Intel Falcon Shores Puts An x86 CPU And Xe GPU In A Single Xeon Socket For Supercomputers

Intel Falcon Shores slide with Raja Koduri
Intel is making a flurry of announcements today, such as revealing its first desktop Arc Alchemist graphics cards will arrive in the second quarter, and that it plans on shipping 4 million discrete GPUs by the end of the year. It's graphics strategy extends much further than the desktop, though, and all the way into supercomputers. In that realm, Intel today tipped its upcoming Falcon Shores architecture.

What exactly is Falcon Shores? We'll know the full details in time. For now, however, the interesting tidbit is that Falcon Shores will merge x86 CPU and Xe GPU hardware into a single Xeon socket.

"We are working on a brand new architecture codenamed Falcon Shores. Falcon Shores will bring x86 and Xe GPU acceleration together into a Xeon socket, taking advantage of next generation packaging, memory, and IO technologies, giving huge performance and efficiency improvements for systems computing large data sets and training gigantic AI models," said Raja Koduri, head of Intel's Accelerated Computing Systems and Graphics Group.

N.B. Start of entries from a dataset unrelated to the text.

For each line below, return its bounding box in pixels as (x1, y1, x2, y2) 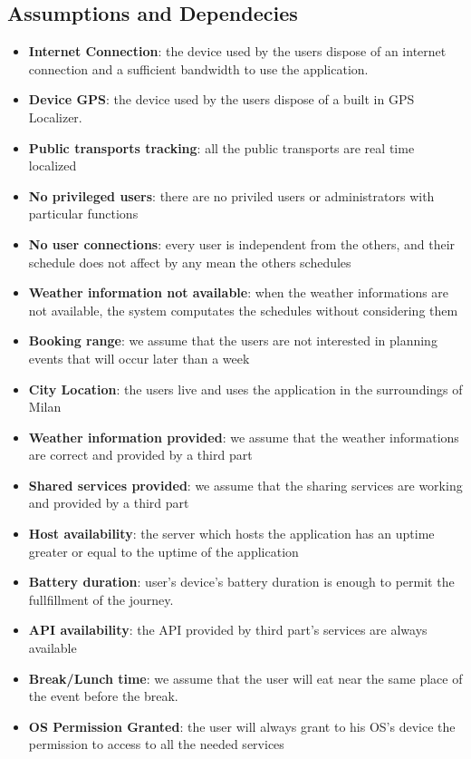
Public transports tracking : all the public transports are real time (28, 138, 415, 157)
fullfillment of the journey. (28, 589, 174, 608)
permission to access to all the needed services (28, 735, 284, 754)
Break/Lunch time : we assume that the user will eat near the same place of (28, 668, 463, 687)
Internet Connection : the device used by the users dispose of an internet (28, 42, 447, 61)
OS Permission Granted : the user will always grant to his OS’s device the (28, 716, 456, 735)
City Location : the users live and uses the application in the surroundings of (28, 379, 463, 398)
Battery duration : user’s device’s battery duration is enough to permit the (28, 572, 455, 591)
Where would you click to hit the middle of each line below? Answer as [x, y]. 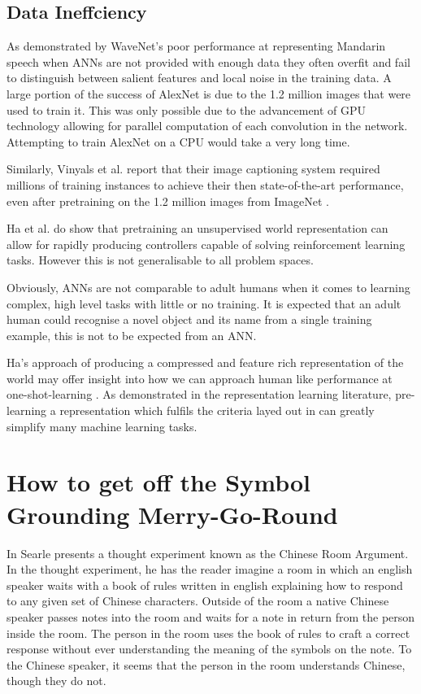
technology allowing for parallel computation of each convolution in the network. [207, 126]
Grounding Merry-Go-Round [172, 514]
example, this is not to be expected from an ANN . [132, 335]
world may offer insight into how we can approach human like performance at [200, 378]
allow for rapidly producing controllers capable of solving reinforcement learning [206, 244]
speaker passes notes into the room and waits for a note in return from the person [211, 616]
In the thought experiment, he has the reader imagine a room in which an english [210, 569]
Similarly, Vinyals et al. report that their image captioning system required [193, 169]
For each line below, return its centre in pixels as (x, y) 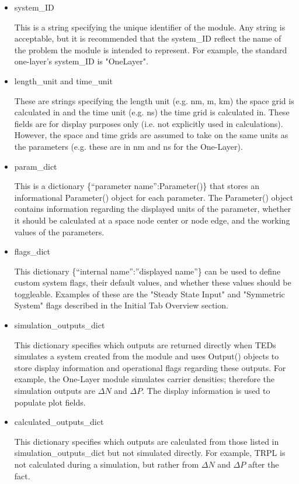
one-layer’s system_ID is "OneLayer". (81, 61)
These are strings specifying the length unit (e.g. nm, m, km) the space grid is (154, 100)
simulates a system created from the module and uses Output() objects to (147, 356)
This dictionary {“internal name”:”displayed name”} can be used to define (147, 271)
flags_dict (32, 251)
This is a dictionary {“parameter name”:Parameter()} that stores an (137, 186)
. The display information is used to (206, 391)
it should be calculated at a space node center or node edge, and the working (152, 220)

This is not the same thing as integrated graphics. By combining x86 CPU and Xe GPU resources in a single socket and moving to a unified memory architecture, Intel says it can achieve big gains, in part by way of what Koduri says is a vastly simplified GPU programming model. Intel is calling this solution and XPU.

Intel Falcon Shores performance slide

According to Koduri, Falcon Shores will deliver a better than 5x uplift in performance per watt, and the same goes for both compute density and memory capacity and bandwidth. This won't come just from combining x86 CPU and Xe GPU resources in a single Xeon socket, but also by way of an "impressive array of technologies" that underpin the architecture.

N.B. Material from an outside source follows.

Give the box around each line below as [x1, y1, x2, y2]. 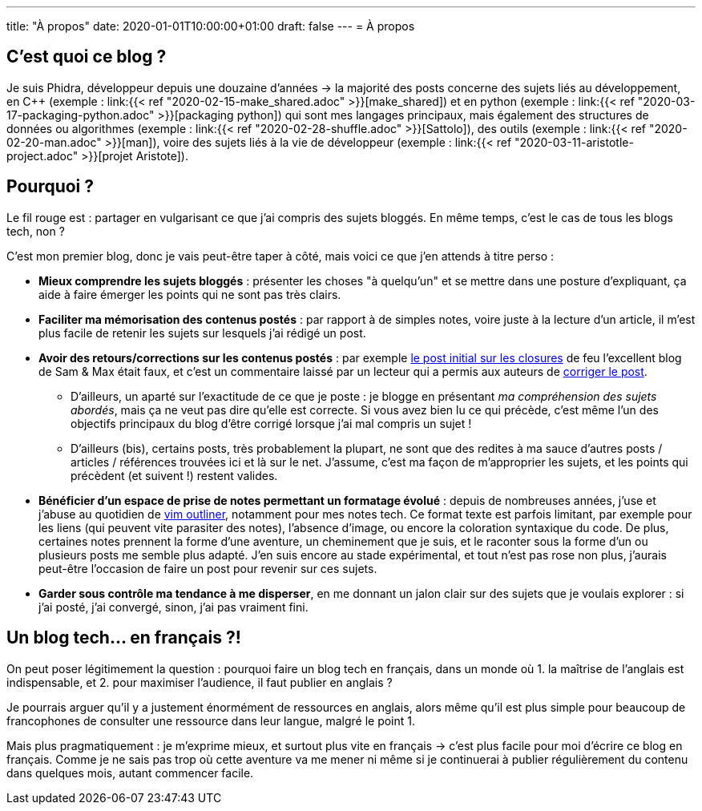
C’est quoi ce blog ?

Those technologies include taking advantage of the angstrom era. Intel renamed its nodes last year, and the angstrom era starts with what it refers to as Intel 20A (preceded by Intel 3, Intel 4, Intel 7, and 10nm SuperFin). An angstrom, by the way, is equal to a unit of length of one hundred-millionth of a centimeter. According to what Intel revealed last year, Intel 20A will introduce a new RibbonFET transistor architecture and interconnect technologies.

Koduri also say Intel is developing new extreme bandwidth shared memory that will play into this, though he didn't elaborate.

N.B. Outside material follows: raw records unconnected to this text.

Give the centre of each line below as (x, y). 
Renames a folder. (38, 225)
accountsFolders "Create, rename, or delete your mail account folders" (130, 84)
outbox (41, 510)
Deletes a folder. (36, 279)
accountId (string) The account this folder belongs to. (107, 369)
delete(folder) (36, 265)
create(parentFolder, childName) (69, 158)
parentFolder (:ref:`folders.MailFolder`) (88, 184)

"We are super excited about this architecture as it brings acceleration to a much broader range of workloads than the current discrete solutions," Koduri said.

This is all aimed at delivering revolutionary upgrades en route to enabling zetta-scale processing within the supercomputing segment by 2027. That represents a performance increase by a factor of 1,000x in just a few years. We'll have to wait until later for more details, though. In the meantime, Intel has posted a handful of breakout session videos as part of today's Investor Meeting event.